Then at some point, I think especially to be both fair and a little cynical, I think when a lot of existing vendors came into the market, they couldn’t just wholesale throw out everything that they had so they wanted to adapt what they had, and there is a bit of a moderation of this cloud stuff. But you are still very much so one of the people who kind of goes out and says no, no, no, stuff is very, very different.

And more importantly, the point that you have been making recently is that, if you don’t change as close to the floor, so to speak, as possible, then you are really not going to get all the benefits of doing cloud stuff.

And kind of my thing to tack onto that is like, with any sort of technological change if you are not getting the full benefit, it’s probably not worth your time to some extent. And I don’t know, it’s interesting to see you speaking to trying to push people over the edge even further than they want to go, so to speak.

Randy Bias: Yeah. I mean, I have realized that people get really uncomfortable when I am talking about some of this stuff. But the thing is, is that I want to try to understand if this had happened before and I kind of looked back and I sort of saw that there was this fairly large transition from mainframe computing to what I call enterprise computing, and that transition took 20-30 years.

I mean, mainframe computing was dominant in the 1960s moving into the 1970s, and then the 1980s we sort of had this revolution where suddenly it wasn’t this big huge box in the corner that only a few people knew how to use and controlled access to, now there is greater and wider access to both the servers and the clients, and that really changed the whole model for how we think about computing. And I think we are in the midst of that same kind of change today.

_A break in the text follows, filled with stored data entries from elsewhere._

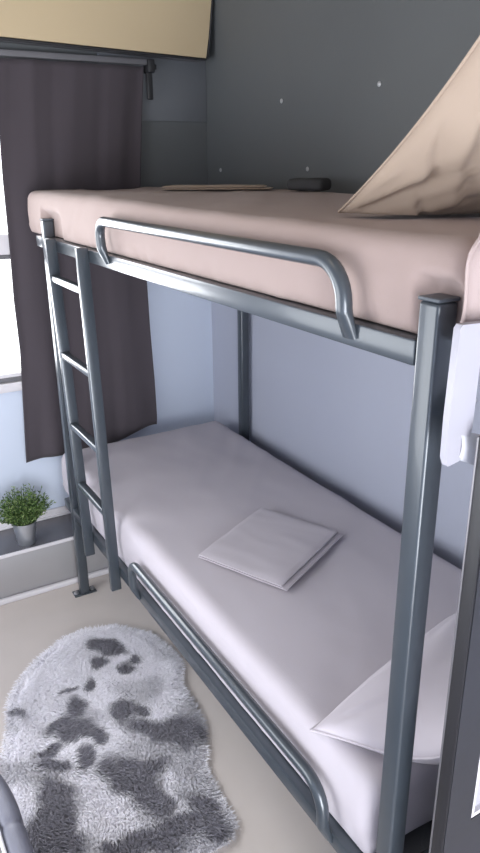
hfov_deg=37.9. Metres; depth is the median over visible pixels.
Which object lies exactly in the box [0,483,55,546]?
potted plant
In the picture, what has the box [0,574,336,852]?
floor
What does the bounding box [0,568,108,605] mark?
baseboard
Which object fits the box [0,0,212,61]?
locker
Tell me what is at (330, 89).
wall
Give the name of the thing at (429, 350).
bunk bed
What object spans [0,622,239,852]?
sheepskin rug
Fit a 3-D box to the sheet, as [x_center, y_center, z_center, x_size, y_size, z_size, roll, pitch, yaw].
[-0.076,-0.849,2.482,0.383,0.016,0.125,1,20,5]
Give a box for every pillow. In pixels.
[310,613,456,764]
[338,35,479,214]
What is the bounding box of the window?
[0,49,156,393]
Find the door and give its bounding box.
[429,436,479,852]
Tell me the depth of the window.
2.78 m
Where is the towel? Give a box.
[440,321,479,466]
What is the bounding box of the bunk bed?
[36,216,460,852]
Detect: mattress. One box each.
[28,187,479,333]
[61,421,461,852]
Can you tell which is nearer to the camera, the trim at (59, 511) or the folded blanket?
the folded blanket
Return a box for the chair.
[0,774,33,852]
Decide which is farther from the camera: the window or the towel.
the window
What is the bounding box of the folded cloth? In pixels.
[287,178,330,190]
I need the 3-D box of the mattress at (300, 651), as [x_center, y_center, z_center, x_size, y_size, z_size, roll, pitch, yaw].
[0.073,0.415,2.359,0.773,0.189,2.034,-12,23,-28]
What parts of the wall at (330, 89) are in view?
panel
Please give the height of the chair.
0.420 m
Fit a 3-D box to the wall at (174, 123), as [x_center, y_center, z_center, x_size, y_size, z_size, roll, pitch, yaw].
[-1.232,-0.549,2.709,2.497,2.620,0.092,-12,23,-28]
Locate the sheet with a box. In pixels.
[162,185,272,189]
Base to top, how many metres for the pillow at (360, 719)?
0.179 m
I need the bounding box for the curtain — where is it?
[0,57,156,462]
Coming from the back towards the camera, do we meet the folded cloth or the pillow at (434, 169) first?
the folded cloth
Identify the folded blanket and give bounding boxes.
[198,507,342,590]
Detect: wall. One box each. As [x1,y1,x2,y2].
[0,42,213,520]
[206,0,479,569]
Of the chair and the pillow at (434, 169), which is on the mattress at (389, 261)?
the pillow at (434, 169)
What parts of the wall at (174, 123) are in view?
panel
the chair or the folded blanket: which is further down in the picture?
the chair
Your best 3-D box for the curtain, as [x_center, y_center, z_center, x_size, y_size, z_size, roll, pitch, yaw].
[-0.659,-0.642,2.934,0.656,1.589,0.027,-13,24,-29]
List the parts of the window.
frame, sill, curtain rail
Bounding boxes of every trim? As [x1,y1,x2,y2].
[0,506,69,530]
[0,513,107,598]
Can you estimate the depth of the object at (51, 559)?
3.03 m

And my thinking isn’t exactly along Nick Carr’s line. The thing I love about Nick Carr the most is that he has got these historical examples of how other business infrastructure, like power systems, electrical power systems, telecommunications, railways, air transportation, have followed these same kind of commoditized move towards utility models, and that’s what I really find valuable about his writing.

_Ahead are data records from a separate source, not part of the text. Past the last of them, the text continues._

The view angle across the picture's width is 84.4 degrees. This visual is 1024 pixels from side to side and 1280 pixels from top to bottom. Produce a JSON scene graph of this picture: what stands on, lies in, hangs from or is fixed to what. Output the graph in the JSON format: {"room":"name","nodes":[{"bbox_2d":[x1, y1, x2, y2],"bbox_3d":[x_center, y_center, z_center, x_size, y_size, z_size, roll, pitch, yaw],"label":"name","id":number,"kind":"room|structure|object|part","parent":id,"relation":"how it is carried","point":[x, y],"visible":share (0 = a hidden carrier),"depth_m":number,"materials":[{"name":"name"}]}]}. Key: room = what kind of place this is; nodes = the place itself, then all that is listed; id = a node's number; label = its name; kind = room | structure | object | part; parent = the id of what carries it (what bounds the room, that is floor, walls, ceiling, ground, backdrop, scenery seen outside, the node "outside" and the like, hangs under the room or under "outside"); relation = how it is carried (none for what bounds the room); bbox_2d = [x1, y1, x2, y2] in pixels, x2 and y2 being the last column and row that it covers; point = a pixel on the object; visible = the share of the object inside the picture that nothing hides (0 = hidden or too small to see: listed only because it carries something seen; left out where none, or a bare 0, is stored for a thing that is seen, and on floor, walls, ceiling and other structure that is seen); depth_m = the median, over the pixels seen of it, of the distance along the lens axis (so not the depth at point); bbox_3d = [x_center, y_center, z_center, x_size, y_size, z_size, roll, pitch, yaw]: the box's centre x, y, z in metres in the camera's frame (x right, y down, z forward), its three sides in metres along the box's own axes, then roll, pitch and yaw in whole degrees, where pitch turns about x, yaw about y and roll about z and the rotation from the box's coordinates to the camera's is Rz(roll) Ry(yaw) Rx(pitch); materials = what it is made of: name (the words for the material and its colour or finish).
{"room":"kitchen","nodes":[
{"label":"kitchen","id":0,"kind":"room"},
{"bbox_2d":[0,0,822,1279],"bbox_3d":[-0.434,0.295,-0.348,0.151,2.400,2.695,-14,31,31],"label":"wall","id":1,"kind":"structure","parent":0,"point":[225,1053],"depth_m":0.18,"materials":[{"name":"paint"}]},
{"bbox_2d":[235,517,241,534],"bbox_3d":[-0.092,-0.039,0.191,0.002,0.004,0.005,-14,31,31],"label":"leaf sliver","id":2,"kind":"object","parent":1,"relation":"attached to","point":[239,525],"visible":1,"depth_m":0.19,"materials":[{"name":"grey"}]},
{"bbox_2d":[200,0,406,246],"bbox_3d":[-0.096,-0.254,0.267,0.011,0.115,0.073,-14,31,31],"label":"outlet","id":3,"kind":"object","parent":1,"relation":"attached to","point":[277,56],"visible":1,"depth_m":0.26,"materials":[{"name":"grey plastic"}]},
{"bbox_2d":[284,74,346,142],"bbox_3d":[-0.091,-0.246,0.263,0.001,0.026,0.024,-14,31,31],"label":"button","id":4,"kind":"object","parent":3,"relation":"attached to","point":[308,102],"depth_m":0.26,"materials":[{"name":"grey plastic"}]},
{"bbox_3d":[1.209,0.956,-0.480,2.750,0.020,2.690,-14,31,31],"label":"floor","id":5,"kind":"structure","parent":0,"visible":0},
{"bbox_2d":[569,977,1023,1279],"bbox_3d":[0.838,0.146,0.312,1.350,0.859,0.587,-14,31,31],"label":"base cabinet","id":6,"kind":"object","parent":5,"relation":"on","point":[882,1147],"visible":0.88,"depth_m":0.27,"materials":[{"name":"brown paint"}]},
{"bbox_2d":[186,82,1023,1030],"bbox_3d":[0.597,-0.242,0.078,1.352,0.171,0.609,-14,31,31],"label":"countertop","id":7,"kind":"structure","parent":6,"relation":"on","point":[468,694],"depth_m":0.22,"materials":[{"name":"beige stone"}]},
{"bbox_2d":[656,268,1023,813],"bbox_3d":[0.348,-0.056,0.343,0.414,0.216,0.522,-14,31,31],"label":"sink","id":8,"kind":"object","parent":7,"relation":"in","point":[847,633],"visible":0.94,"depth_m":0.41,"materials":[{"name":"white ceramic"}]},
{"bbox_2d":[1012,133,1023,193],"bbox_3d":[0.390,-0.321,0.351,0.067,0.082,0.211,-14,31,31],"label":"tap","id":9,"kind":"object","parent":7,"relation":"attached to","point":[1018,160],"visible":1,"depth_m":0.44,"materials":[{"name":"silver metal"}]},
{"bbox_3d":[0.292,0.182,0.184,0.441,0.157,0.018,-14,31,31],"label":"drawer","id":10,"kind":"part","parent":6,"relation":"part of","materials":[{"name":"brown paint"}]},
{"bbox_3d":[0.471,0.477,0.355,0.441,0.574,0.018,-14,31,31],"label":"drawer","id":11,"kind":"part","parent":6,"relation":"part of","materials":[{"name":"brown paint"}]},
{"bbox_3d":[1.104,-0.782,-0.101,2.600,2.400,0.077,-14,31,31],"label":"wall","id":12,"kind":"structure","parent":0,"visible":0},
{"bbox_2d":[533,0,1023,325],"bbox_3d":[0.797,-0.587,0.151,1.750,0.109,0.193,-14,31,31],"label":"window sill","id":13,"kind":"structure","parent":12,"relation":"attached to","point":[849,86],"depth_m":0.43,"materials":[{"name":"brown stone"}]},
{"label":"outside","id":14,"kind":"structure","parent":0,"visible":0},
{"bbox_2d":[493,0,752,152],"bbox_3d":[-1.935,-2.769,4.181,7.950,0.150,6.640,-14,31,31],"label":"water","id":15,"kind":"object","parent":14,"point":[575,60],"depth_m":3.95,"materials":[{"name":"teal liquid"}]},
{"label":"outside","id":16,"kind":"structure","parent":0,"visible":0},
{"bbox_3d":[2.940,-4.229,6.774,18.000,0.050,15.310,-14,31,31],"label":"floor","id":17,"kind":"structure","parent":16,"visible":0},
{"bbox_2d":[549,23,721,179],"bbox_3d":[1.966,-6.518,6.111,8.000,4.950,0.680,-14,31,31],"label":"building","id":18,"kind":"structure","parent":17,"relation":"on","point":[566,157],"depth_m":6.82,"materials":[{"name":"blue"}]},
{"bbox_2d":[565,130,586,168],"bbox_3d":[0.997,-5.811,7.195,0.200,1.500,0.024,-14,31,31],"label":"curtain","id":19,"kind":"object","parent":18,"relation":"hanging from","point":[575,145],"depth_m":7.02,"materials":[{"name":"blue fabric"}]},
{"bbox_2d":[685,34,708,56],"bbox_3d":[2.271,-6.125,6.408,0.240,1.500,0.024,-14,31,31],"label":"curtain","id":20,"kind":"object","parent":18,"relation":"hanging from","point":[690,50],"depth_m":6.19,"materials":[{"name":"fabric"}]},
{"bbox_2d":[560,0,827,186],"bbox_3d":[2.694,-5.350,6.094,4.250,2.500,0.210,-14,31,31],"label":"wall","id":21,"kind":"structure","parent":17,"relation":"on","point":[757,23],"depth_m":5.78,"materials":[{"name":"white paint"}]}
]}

But then when I look at sort of this transition from enterprise computing to cloud computing, you can kind of see it happening, right? It’s that — we are just moving further along that same trajectory from mainframe, which is that, now you have got all these mobile devices that are — you are hyperconnected all the time. You have got something with the power in your pocket today, an iPhone or Android, that is significantly more powerful than anything we had in the 80s, and you can connect it to a data center full of thousands or tens of thousands of servers to do processing on in little and no time at all.

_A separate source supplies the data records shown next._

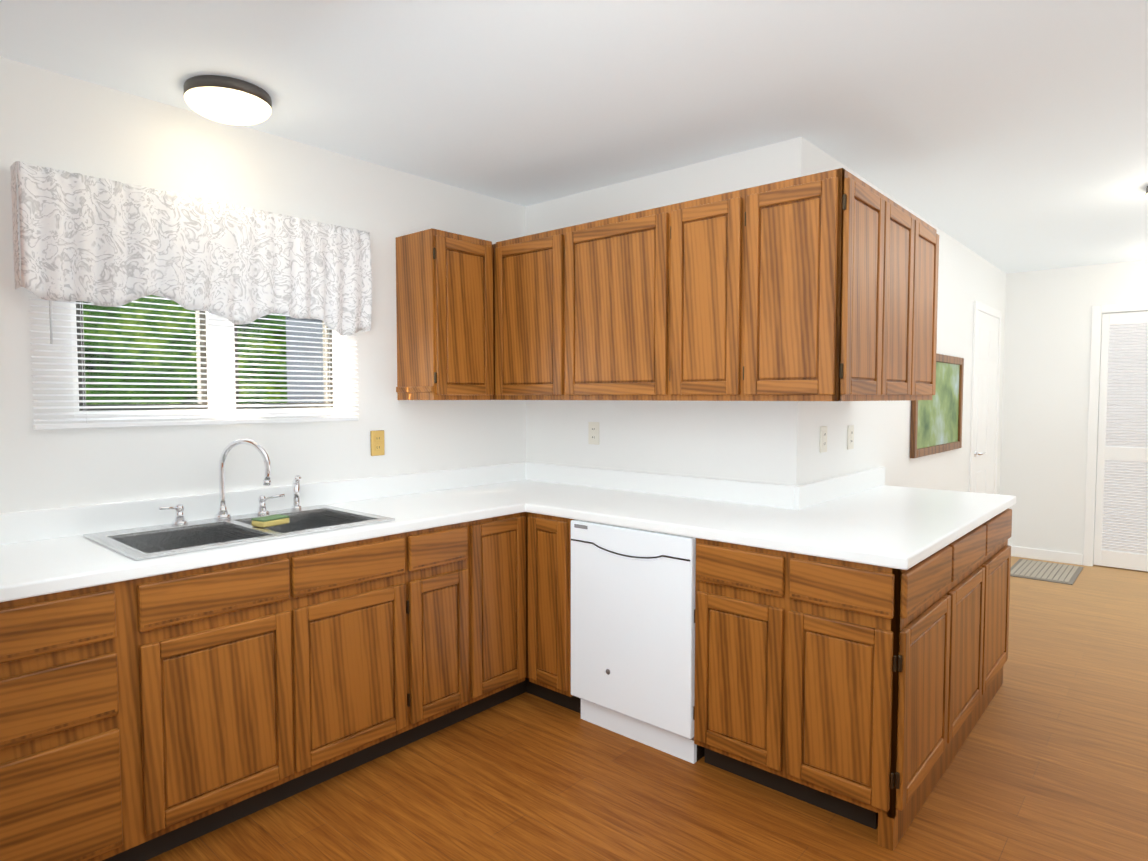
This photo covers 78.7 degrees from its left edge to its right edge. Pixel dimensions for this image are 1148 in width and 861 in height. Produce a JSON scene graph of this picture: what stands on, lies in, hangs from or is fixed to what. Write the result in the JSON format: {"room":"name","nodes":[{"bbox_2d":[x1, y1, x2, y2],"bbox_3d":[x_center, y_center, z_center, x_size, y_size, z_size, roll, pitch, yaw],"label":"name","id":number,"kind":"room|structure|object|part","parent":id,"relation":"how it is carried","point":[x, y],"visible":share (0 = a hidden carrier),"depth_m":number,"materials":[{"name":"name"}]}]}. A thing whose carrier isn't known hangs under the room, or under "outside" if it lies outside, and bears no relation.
{"room":"kitchen","nodes":[
{"label":"kitchen","id":0,"kind":"room"},
{"bbox_2d":[0,57,523,512],"bbox_3d":[-1.874,0.050,2.266,0.150,2.440,4.920,2,4,41],"label":"wall","id":1,"kind":"structure","parent":0,"point":[58,121],"depth_m":2.69,"materials":[{"name":"white paint"}]},
{"bbox_2d":[10,161,371,335],"bbox_3d":[-1.329,-0.623,2.653,0.108,0.463,1.242,2,4,41],"label":"valance curtain","id":2,"kind":"object","parent":1,"relation":"attached to","point":[99,241],"visible":1,"depth_m":2.50,"materials":[{"name":"fabric"}]},
{"bbox_2d":[29,292,358,429],"bbox_3d":[-1.402,-0.426,2.721,0.169,0.803,1.178,2,4,41],"label":"window blinds","id":3,"kind":"structure","parent":1,"relation":"in","point":[217,368],"depth_m":2.66,"materials":[{"name":"white plastic"}]},
{"label":"glass","id":4,"kind":"part","parent":3,"relation":"part of","materials":[{"name":"clear glass"}]},
{"bbox_2d":[370,430,384,455],"bbox_3d":[-0.909,0.058,3.243,0.008,0.116,0.072,2,4,41],"label":"outlet","id":5,"kind":"object","parent":1,"relation":"attached to","point":[377,443],"visible":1,"depth_m":3.24,"materials":[{"name":"yellow"}]},
{"bbox_2d":[396,228,493,399],"bbox_3d":[-0.611,-0.526,3.334,0.297,0.760,0.364,2,4,41],"label":"upper cabinet","id":6,"kind":"object","parent":1,"relation":"attached to","point":[444,296],"visible":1,"depth_m":3.22,"materials":[{"name":"brown wood"}]},
{"bbox_2d":[492,242,499,399],"bbox_3d":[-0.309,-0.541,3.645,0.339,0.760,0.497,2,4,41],"label":"strip","id":7,"kind":"object","parent":1,"relation":"attached to","point":[496,247],"depth_m":3.37,"materials":[{"name":"brown wood"}]},
{"bbox_2d":[0,512,525,860],"bbox_3d":[-1.033,0.817,2.667,0.628,0.870,3.017,2,4,41],"label":"base cabinet","id":8,"kind":"object","parent":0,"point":[145,718],"depth_m":2.18,"materials":[{"name":"brown wood"}]},
{"bbox_2d":[0,466,607,601],"bbox_3d":[-1.021,0.313,2.632,0.660,0.140,3.017,2,4,41],"label":"countertop","id":9,"kind":"structure","parent":8,"relation":"on","point":[43,551],"depth_m":2.48,"materials":[{"name":"white laminate"}]},
{"bbox_2d":[159,439,301,525],"bbox_3d":[-1.236,0.182,2.613,0.215,0.304,0.536,2,4,41],"label":"gooseneck faucet","id":10,"kind":"object","parent":9,"relation":"on","point":[222,514],"visible":1,"depth_m":2.62,"materials":[{"name":"silver metal"}]},
{"bbox_2d":[83,505,394,559],"bbox_3d":[-1.160,0.419,2.502,0.525,0.158,0.870,2,4,41],"label":"double-bowl sink","id":11,"kind":"object","parent":9,"relation":"in","point":[146,542],"visible":0.48,"depth_m":2.50,"materials":[{"name":"silver metal"}]},
{"bbox_2d":[251,514,289,527],"bbox_3d":[-1.089,0.325,2.515,0.070,0.028,0.110,2,3,29],"label":"sponge","id":12,"kind":"object","parent":11,"relation":"on","point":[270,520],"visible":1,"depth_m":2.48,"materials":[{"name":"yellow"}]},
{"bbox_2d":[450,462,571,473],"bbox_3d":[-0.245,0.269,3.537,0.450,0.140,0.632,2,4,41],"label":"countertop","id":13,"kind":"structure","parent":8,"relation":"on","point":[524,467],"depth_m":3.84,"materials":[{"name":"white laminate"}]},
{"bbox_2d":[528,469,967,569],"bbox_3d":[0.599,0.305,2.796,1.557,0.140,0.646,2,4,41],"label":"countertop","id":14,"kind":"structure","parent":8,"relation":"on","point":[869,517],"depth_m":2.89,"materials":[{"name":"white laminate"}]},
{"bbox_2d":[816,466,1015,531],"bbox_3d":[1.516,0.289,3.133,0.624,0.140,1.060,2,4,41],"label":"countertop","id":15,"kind":"structure","parent":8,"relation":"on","point":[982,507],"depth_m":3.23,"materials":[{"name":"white laminate"}]},
{"bbox_2d":[0,0,1147,273],"bbox_3d":[1.445,-1.194,2.105,5.270,0.060,9.150,2,4,41],"label":"ceiling","id":16,"kind":"structure","parent":0,"point":[1008,136],"depth_m":2.39,"materials":[{"name":"white paint"}]},
{"bbox_2d":[183,75,271,124],"bbox_3d":[-1.206,-1.134,2.448,0.276,0.091,0.276,2,4,41],"label":"lamp","id":17,"kind":"object","parent":16,"relation":"attached to","point":[227,100],"visible":1,"depth_m":2.37,"materials":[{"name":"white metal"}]},
{"bbox_2d":[146,556,1147,860],"bbox_3d":[1.445,1.303,2.224,5.270,0.060,9.150,2,4,41],"label":"floor","id":18,"kind":"structure","parent":0,"point":[1048,762],"depth_m":2.44,"materials":[{"name":"brown wood"}]},
{"bbox_2d":[526,512,580,712],"bbox_3d":[0.051,0.786,3.305,0.342,0.870,0.627,2,4,41],"label":"base cabinet","id":19,"kind":"object","parent":18,"relation":"on","point":[548,607],"visible":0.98,"depth_m":3.04,"materials":[{"name":"brown wood"}]},
{"bbox_2d":[571,519,704,763],"bbox_3d":[0.403,0.804,2.985,0.602,0.865,0.608,2,4,41],"label":"dishwasher","id":20,"kind":"object","parent":18,"relation":"on","point":[632,635],"visible":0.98,"depth_m":2.74,"materials":[{"name":"white plastic"}]},
{"bbox_2d":[693,538,948,850],"bbox_3d":[0.900,0.822,2.559,0.700,0.870,0.627,2,4,41],"label":"base cabinet","id":21,"kind":"object","parent":18,"relation":"on","point":[862,693],"depth_m":2.28,"materials":[{"name":"brown wood"}]},
{"bbox_2d":[945,516,996,770],"bbox_3d":[1.321,0.804,2.936,0.607,0.870,0.611,2,4,41],"label":"base cabinet","id":22,"kind":"object","parent":18,"relation":"on","point":[970,555],"depth_m":2.74,"materials":[{"name":"brown wood"}]},
{"bbox_2d":[989,508,1011,703],"bbox_3d":[1.653,0.786,3.314,0.607,0.870,0.639,2,4,41],"label":"base cabinet","id":23,"kind":"object","parent":18,"relation":"on","point":[1001,549],"depth_m":3.19,"materials":[{"name":"brown wood"}]},
{"bbox_2d":[1010,559,1082,584],"bbox_3d":[3.718,1.108,5.539,0.440,0.012,0.700,2,4,41],"label":"door mat","id":24,"kind":"object","parent":18,"relation":"on","point":[1047,571],"visible":0.96,"depth_m":5.49,"materials":[{"name":"beige fabric"}]},
{"bbox_2d":[524,143,775,482],"bbox_3d":[0.319,-0.011,3.533,1.470,2.440,0.120,2,4,41],"label":"wall","id":25,"kind":"structure","parent":0,"point":[729,440],"depth_m":3.37,"materials":[{"name":"white paint"}]},
{"bbox_2d":[500,226,571,399],"bbox_3d":[-0.033,-0.529,3.402,0.516,0.760,0.497,2,4,41],"label":"upper cabinet","id":26,"kind":"object","parent":25,"relation":"attached to","point":[536,269],"depth_m":3.20,"materials":[{"name":"brown wood"}]},
{"bbox_2d":[588,422,598,444],"bbox_3d":[0.102,0.015,3.636,0.072,0.116,0.008,2,4,41],"label":"outlet","id":27,"kind":"object","parent":25,"relation":"attached to","point":[593,432],"visible":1,"depth_m":3.63,"materials":[{"name":"white plastic"}]},
{"bbox_2d":[572,202,683,400],"bbox_3d":[0.322,-0.514,3.090,0.674,0.760,0.497,2,4,41],"label":"upper cabinet","id":28,"kind":"object","parent":25,"relation":"attached to","point":[628,269],"depth_m":2.85,"materials":[{"name":"brown wood"}]},
{"bbox_2d":[680,186,759,400],"bbox_3d":[0.648,-0.500,2.804,0.438,0.760,0.497,2,4,41],"label":"upper cabinet","id":29,"kind":"object","parent":25,"relation":"attached to","point":[722,231],"depth_m":2.57,"materials":[{"name":"brown wood"}]},
{"bbox_2d":[768,137,1007,494],"bbox_3d":[2.320,-0.061,4.588,0.120,2.440,4.350,2,4,41],"label":"wall","id":30,"kind":"structure","parent":0,"point":[881,428],"depth_m":3.86,"materials":[{"name":"white paint"}]},
{"bbox_2d":[820,426,826,452],"bbox_3d":[1.112,0.039,3.117,0.008,0.116,0.072,2,4,41],"label":"outlet","id":31,"kind":"object","parent":30,"relation":"attached to","point":[823,438],"visible":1,"depth_m":3.11,"materials":[{"name":"white plastic"}]},
{"bbox_2d":[760,168,887,400],"bbox_3d":[0.874,-0.491,2.606,0.406,0.760,0.497,2,4,41],"label":"upper cabinet","id":32,"kind":"object","parent":30,"relation":"attached to","point":[822,286],"depth_m":2.38,"materials":[{"name":"brown wood"}]},
{"bbox_2d":[847,425,853,449],"bbox_3d":[1.330,0.032,3.365,0.008,0.116,0.072,2,4,41],"label":"outlet","id":33,"kind":"object","parent":30,"relation":"attached to","point":[850,437],"visible":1,"depth_m":3.35,"materials":[{"name":"white plastic"}]},
{"bbox_2d":[884,198,923,400],"bbox_3d":[1.154,-0.503,2.866,0.368,0.760,0.369,2,4,41],"label":"upper cabinet","id":34,"kind":"object","parent":30,"relation":"attached to","point":[904,302],"depth_m":2.76,"materials":[{"name":"brown wood"}]},
{"bbox_2d":[920,222,938,399],"bbox_3d":[1.350,-0.514,3.088,0.368,0.760,0.445,2,4,41],"label":"upper cabinet","id":35,"kind":"object","parent":30,"relation":"attached to","point":[928,342],"depth_m":3.04,"materials":[{"name":"brown wood"}]},
{"bbox_2d":[910,353,963,457],"bbox_3d":[2.341,-0.172,4.491,0.028,0.630,1.120,2,4,41],"label":"framed landscape picture","id":36,"kind":"object","parent":30,"relation":"attached to","point":[936,424],"visible":0.71,"depth_m":4.53,"materials":[{"name":"brown wood"}]},
{"bbox_2d":[969,300,1001,493],"bbox_3d":[3.280,0.068,5.549,0.060,2.090,0.930,2,4,41],"label":"hall door","id":37,"kind":"structure","parent":30,"relation":"in","point":[986,353],"depth_m":5.51,"materials":[{"name":"white wood"}]},
{"bbox_2d":[1000,259,1147,564],"bbox_3d":[5.038,-0.081,5.014,3.360,2.440,0.120,2,4,41],"label":"wall","id":38,"kind":"structure","parent":0,"point":[1047,363],"depth_m":5.85,"materials":[{"name":"white paint"}]},
{"bbox_2d":[1011,546,1081,564],"bbox_3d":[3.942,1.051,5.942,0.598,0.090,0.012,2,4,41],"label":"baseboard","id":39,"kind":"structure","parent":38,"relation":"attached to","point":[1050,555],"depth_m":5.89,"materials":[{"name":"white wood"}]},
{"bbox_2d":[1083,302,1147,566],"bbox_3d":[4.797,0.077,5.142,1.664,2.112,0.014,2,4,41],"label":"trim","id":40,"kind":"structure","parent":38,"relation":"attached to","point":[1098,311],"depth_m":5.66,"materials":[{"name":"white wood"}]},
{"bbox_2d":[1094,311,1147,571],"bbox_3d":[4.809,0.104,5.156,1.532,2.032,0.067,2,4,41],"label":"doors","id":41,"kind":"structure","parent":38,"relation":"in","point":[1121,527],"depth_m":5.56,"materials":[{"name":"white wood"}]},
{"label":"outside","id":42,"kind":"structure","parent":0,"visible":0},
{"bbox_2d":[83,295,323,403],"bbox_3d":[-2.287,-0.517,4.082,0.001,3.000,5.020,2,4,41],"label":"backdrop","id":43,"kind":"structure","parent":42,"point":[122,321],"depth_m":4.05,"materials":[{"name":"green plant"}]}
]}

I think that, that changes the whole dynamics of pretty much everything, both how we build the applications, how we consume them, how the infrastructure underneath them that powers the applications, I mean it’s just shifting everything around.

Michael Coté: Yeah. I want to — I usually skirt away from sort of definitional things, but I want to ask you in a little while about like what this fundamental shift is that you have to go through, like what the changed IT is, if you will.

But you just brought us something that I also kind of kick around in my head quite a bit. I was watching I think, I forget if it was your Cloudscaling talk or the one you did at in Seoul at the Korea Cloud Foundations thing.

Randy Bias: Cloud Frontiers?

Michael Coté: Yeah, there you go. And you mentioned people having mobile devices and this constant connectivity, and so I am kind of curious in the work, whether it’s kind of looking out at things theoretically or the work you are doing for clients. Like what are sort of like the business drivers that are pushing people towards cloud computing and beyond sort of like, as you would put it, beyond kind of like bottom line growth, if you will, kind of cutting cost and saving money, but what are these new lines of businesses or business models that companies are wanting to do or being enabled to do with cloud computing?

And the reason I am kind of infamous for asking long questions with a bunch of statements, so if you will pardon me. And the reason I ask this is, a lot of the examples that you and other cloud people use are — I divide them into two types, they are either external facing things like Netflix, which makes perfect sense, right? You have got thousands and thousands of people accessing your IT essentially and you need to scale it. Or they are kind of batch jobs, like something Eli Lilly might do, or maybe kind of Animoto is in the two of these, where they just seem to do a lot of processing all at once.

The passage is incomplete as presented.